__RECORDS SHOWN__.
════════════════

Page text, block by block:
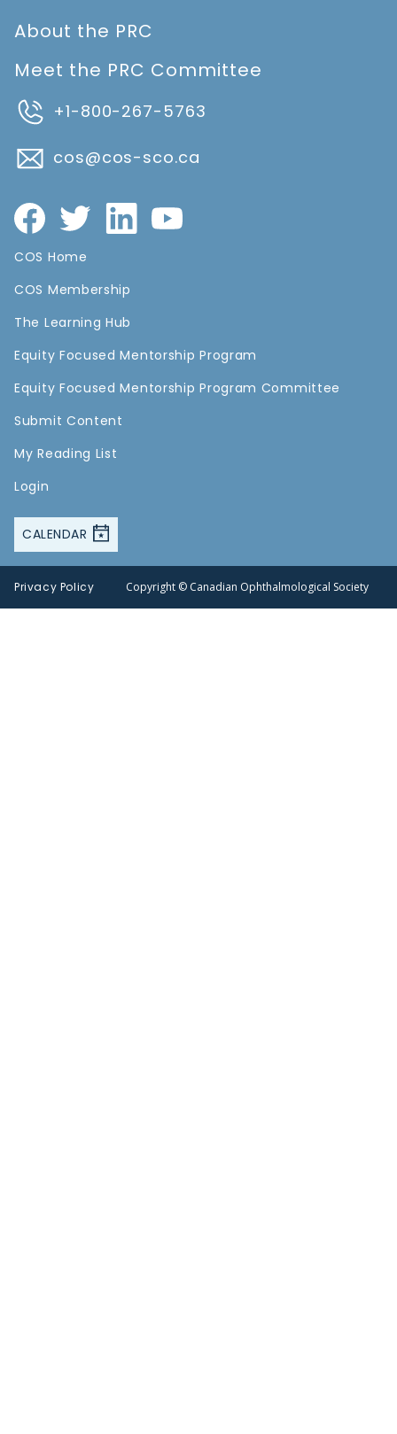
About the PRC
Meet the PRC Committee
+1-800-267-5763
cos@cos-sco.ca
COS Home
COS Membership
The Learning Hub
Equity Focused Mentorship Program
Equity Focused Mentorship Program Committee
Submit Content
My Reading List
Login
CALENDAR
Privacy Policy Copyright © Canadian Ophthalmological Society
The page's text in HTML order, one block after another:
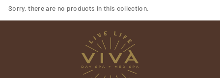
Sorry, there are no products in this collection.
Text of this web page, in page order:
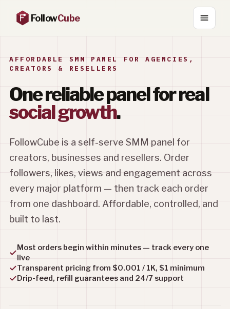
FollowCube
AFFORDABLE SMM PANEL FOR AGENCIES,
CREATORS & RESELLERS
One reliable panel for real
social growth.
FollowCube is a self-serve SMM panel for
creators, businesses and resellers. Order
followers, likes, views and engagement across
every major platform — then track each order
from one dashboard. Affordable, controlled, and
built to last.
Most orders begin within minutes — track every one
live
Transparent pricing from $0.001 / 1K, $1 minimum
Drip-feed, refill guarantees and 24/7 support
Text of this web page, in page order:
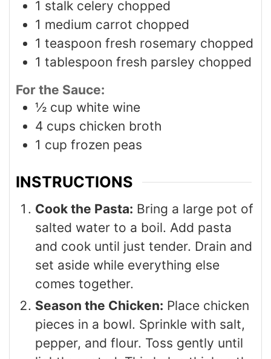
1 stalk celery chopped
1 medium carrot chopped
1 teaspoon fresh rosemary chopped
1 tablespoon fresh parsley chopped
For the Sauce:
½ cup white wine
4 cups chicken broth
1 cup frozen peas
INSTRUCTIONS
Cook the Pasta: Bring a large pot of
salted water to a boil. Add pasta
and cook until just tender. Drain and
set aside while everything else
comes together.
Season the Chicken: Place chicken
pieces in a bowl. Sprinkle with salt,
pepper, and flour. Toss gently until
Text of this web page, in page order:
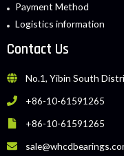
Payment Method
Logistics information
Contact Us
No.1, Yibin South
+86-10-61591265
+86-10-61591265
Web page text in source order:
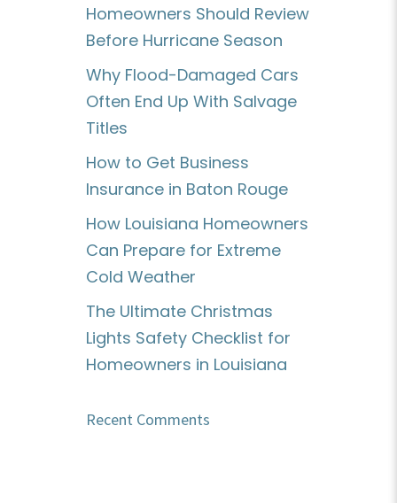
Homeowners Should Review
Before Hurricane Season
Why Flood-Damaged Cars
Often End Up With Salvage
Titles
How to Get Business
Insurance in Baton Rouge
How Louisiana Homeowners
Can Prepare for Extreme
Cold Weather
The Ultimate Christmas
Lights Safety Checklist for
Homeowners in Louisiana
Recent Comments

════════════════

__TASK STATEMENT__. Exactly as they appear, repeat the lines from the one containing "Sorry, there are" through the last line of the entries, counting both ends. Pictures stay out.

__EXERCISE SOLUTION__.
Sorry, there are no products in this collection.
Text of this web page, in page order:
FollowCube
AFFORDABLE SMM PANEL FOR AGENCIES,
CREATORS & RESELLERS
One reliable panel for real
social growth.
FollowCube is a self-serve SMM panel for
creators, businesses and resellers. Order
followers, likes, views and engagement across
every major platform — then track each order
from one dashboard. Affordable, controlled, and
built to last.
Most orders begin within minutes — track every one
live
Transparent pricing from $0.001 / 1K, $1 minimum
Drip-feed, refill guarantees and 24/7 support
Text of this web page, in page order:
1 stalk celery chopped
1 medium carrot chopped
1 teaspoon fresh rosemary chopped
1 tablespoon fresh parsley chopped
For the Sauce:
½ cup white wine
4 cups chicken broth
1 cup frozen peas
INSTRUCTIONS
Cook the Pasta: Bring a large pot of
salted water to a boil. Add pasta
and cook until just tender. Drain and
set aside while everything else
comes together.
Season the Chicken: Place chicken
pieces in a bowl. Sprinkle with salt,
pepper, and flour. Toss gently until
Text of this web page, in page order:
Payment Method
Logistics information
Contact Us
No.1, Yibin South
+86-10-61591265
+86-10-61591265
Web page text in source order:
Homeowners Should Review
Before Hurricane Season
Why Flood-Damaged Cars
Often End Up With Salvage
Titles
How to Get Business
Insurance in Baton Rouge
How Louisiana Homeowners
Can Prepare for Extreme
Cold Weather
The Ultimate Christmas
Lights Safety Checklist for
Homeowners in Louisiana
Recent Comments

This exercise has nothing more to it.